Aureoboletus betula is a species of mushroom producing fungus in the family Boletaceae. It is commonly known as the Shaggy Stalked Bolete.

Taxonomy 
It was first described in 1822 by the German-American mycologist Lewis David de Schweinitz and classified as Boletus betula. It has been reclassified many times over the years and is still sometimes referred to by the 2004 classification Heimioporus betula as given to it by the Austrian mycologist Egon Horak.

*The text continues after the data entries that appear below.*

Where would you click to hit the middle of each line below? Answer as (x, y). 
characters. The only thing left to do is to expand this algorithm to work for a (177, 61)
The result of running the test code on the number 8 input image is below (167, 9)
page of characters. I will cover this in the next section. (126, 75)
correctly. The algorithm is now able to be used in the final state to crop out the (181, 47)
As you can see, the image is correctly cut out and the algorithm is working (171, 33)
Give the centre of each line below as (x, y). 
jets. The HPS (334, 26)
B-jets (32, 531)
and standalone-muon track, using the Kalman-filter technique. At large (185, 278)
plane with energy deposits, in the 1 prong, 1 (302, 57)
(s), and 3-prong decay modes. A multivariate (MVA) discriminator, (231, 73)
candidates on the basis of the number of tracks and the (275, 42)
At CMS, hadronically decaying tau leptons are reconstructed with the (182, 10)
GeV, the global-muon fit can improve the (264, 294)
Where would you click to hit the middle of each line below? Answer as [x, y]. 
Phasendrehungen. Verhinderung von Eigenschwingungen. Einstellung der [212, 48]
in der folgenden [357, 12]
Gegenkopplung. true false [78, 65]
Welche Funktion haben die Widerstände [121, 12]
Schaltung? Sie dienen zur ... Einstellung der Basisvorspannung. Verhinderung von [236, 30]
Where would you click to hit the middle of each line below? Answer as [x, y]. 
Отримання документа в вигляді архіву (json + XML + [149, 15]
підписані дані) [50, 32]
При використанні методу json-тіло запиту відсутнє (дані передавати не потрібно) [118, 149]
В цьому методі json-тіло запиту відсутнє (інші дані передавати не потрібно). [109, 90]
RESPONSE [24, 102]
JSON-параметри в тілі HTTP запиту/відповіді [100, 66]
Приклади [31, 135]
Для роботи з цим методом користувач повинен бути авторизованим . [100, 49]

In 2020 it was reclassified as Aureoboletus betula by the mycologists Michael Kuo and Beatriz Ortiz-Santana.

Description 
Aureoboletus betula features finely pitted spores. It is found under oaks, or in mixed woods of pine and oak, primarily in the southern Appalachians.

This bolete has a stem that is deeply, coarsely reticulate and, when the mushroom is in the "button" stage, often as wide as, or even wider than, the cap. With development the stem stretches out dramatically, becoming notably long. The sticky cap is reddish to yellow or orange, and the non-bruising pore surface is yellow, becoming slightly greenish with age. Under the microscope, Aureoboletus betula features finely pitted spores.

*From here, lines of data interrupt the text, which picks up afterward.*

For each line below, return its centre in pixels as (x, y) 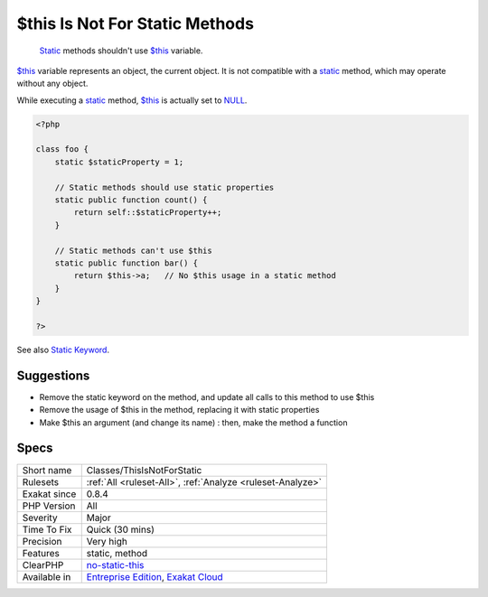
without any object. (52, 84)
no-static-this (115, 564)
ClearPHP (43, 564)
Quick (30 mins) (121, 529)
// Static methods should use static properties (164, 187)
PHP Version (49, 506)
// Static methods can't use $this (133, 250)
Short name (47, 470)

Cap: 2–5 cm. Convex and broadening with age. Starts golden yellow discolouring to brownish yellow or reddish orange. Texture is sticky and flesh is yellow. Pores: 1-2 pores every millimeter with tubes that are 1.5 cm deep. Bright yellow turning greenish yellow with age. Stem: 10–15 cm tall with a thickness of  1–2 cm. Distinctly textured with deep ridges with a slightly swollen and rooting base. Stem flesh is white with pink staining when exposed to air. Spore print: Olive. Spores: Ellipsoid. 16-24 x 7-12 µm. Taste: Indistinct. Smell: Indistinct.

Edibility 
This species is edible.

Etymology 
The specific epithet 'betula', meaning birch is not in reference to any specific habitat characteristics like growing under birch trees but rather a reference to the shaggy bark of birch trees which the stipe of this species is reminiscent of.